A: Thank you for raising this. We provide explicit procedures to highlight the challenges of extended generation. While we acknowledge that this setup overlaps with instruction-following, we evaluate instruction following specifically in the context of reasoning tasks. These tasks often require deducing intermediate steps while maintaining logical coherence across long sequences, and we believe these capabilities are essential prerequisites for complex reasoning.
We do include tasks that contain real-world text (HTML to TSV and Pseudocode to Code). However, our focus is on tasks with reliable and automatic evaluation metrics. While we acknowledge the importance of open-ended generation, such tasks often lack deterministic evaluation, and we consider them out of scope for this work.
Q3: (Unequal prompt budget) Why do reasoning and instruction-tuned models have asymmetric output budgets?
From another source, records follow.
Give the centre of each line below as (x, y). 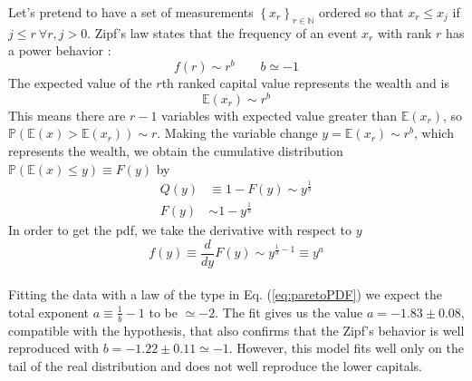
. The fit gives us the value (289, 312)
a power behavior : (60, 50)
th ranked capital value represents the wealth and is (305, 83)
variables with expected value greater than (279, 115)
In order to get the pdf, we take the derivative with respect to (180, 230)
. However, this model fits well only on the (346, 348)
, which (434, 133)
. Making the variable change (237, 133)
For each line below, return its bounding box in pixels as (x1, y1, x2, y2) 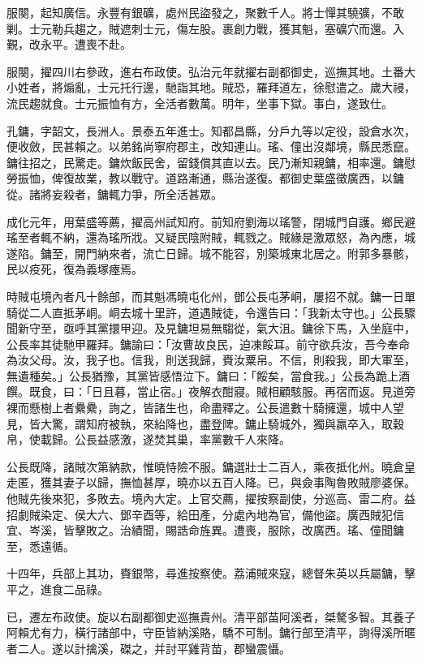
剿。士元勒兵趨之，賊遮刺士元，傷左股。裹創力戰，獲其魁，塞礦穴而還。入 (6, 19, 404, 37)
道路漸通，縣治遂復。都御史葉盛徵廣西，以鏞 (165, 170, 404, 187)
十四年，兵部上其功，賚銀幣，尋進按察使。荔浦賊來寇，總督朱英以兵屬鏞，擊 (6, 565, 416, 582)
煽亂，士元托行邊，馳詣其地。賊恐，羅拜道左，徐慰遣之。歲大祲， (62, 79, 416, 96)
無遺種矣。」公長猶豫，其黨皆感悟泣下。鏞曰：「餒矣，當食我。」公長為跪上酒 (6, 367, 410, 384)
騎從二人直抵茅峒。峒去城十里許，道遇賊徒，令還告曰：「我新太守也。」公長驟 (6, 303, 416, 320)
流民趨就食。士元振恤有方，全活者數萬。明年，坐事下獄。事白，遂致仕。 (6, 94, 393, 111)
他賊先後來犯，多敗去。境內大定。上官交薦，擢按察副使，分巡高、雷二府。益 (6, 490, 416, 507)

A: Thank you for this question. We believe this is a suitable way for evaluating these two sets of models with distinct characteristics. We allow more tokens for reasoning models to accommodate additional thinking tokens, since otherwise these models do not finish generation and we cannot extract the solutions. By contrast, instruction tuned models do not effectively use additional tokens even if we allow them more tokens, as they terminate most of the time (typically >90% across tasks) before hitting the max number of tokens. We will add this clarification in any future version.
Q4: (Missing baselines) How does long‑context fine‑tuned baselines (LongLoRA) or retrieval/memory‑augmented approaches perform?
A: We would like to clarify that our evaluation includes long-context fine-tuned models. We believe that the models we evaluate represent the current state-of-the-art in long-context processing. Many of them are explicitly trained with long-context capabilities (e.g., as described in the Llama3 and Qwen2.5 technical reports). We also include ProLong, an open-source long-context model. These models achieve strong performance on long-context recall benchmarks (>50.0 at 32K on RULER). By contrast, LongLoRA achieves only 29.4 at 32K on RULER, indicating it is less capable than the models we include.
We do not evaluate retrieval-augmented or memory-augmented approaches because our tasks require using the entire context. These approaches typically involve chunking the input and selecting a subset of the context during generation, which would often result in task failure under our setup. Therefore, we consider these methods to be beyond the scope of our current evaluation.
Q5: How robust is the rule-based evaluation to innocuous formatting deviations?
A: For each task, we implement specific normalization procedures to accommodate slight variations in formatting and wording. For instance, we use standard normalization steps used in QA evaluation (lowercasing, removing punctuation, etc,) for HTML to TSV tasks. We report the full details in Appendix C.
Q6: What are the licensing terms for any third-party data (e.g., HTML pages, IMDB content), and will raw data be fully redistributed?
A: All third-party data is sourced from publicly available, open-source datasets released under redistribution-compliant licenses (e.g., CC 4.0).
Q7: What was the compute cost (GPU hours / USD) of running the full benchmark?
A: For ~10B-scale models, we used a single H100 80GB GPU for approximately 9 GPU hours per model. For ~70B-scale models, we used 4×H100 GPUs with a total compute time of around 110 GPU hours. We will include these details in the revision. Thanks for your suggestions!
This is an interesting paper that introduce a benchmark for evaluating long-context language models on procedural generation tasks. Overall, the reviewers are positive on this paper, and I share the same sentiment. The reviewers commend its practical relevance, diverse tasks, and insightful analysis across 23 models. While concerns were raised about dataset scale, missing baselines, and procedural vs. reasoning distinctions, the authors addressed most points thoughtfully. The authors should incorporate their responses and address reviewers' comment in the final cam-ready version of this paper. I recommend acceptance.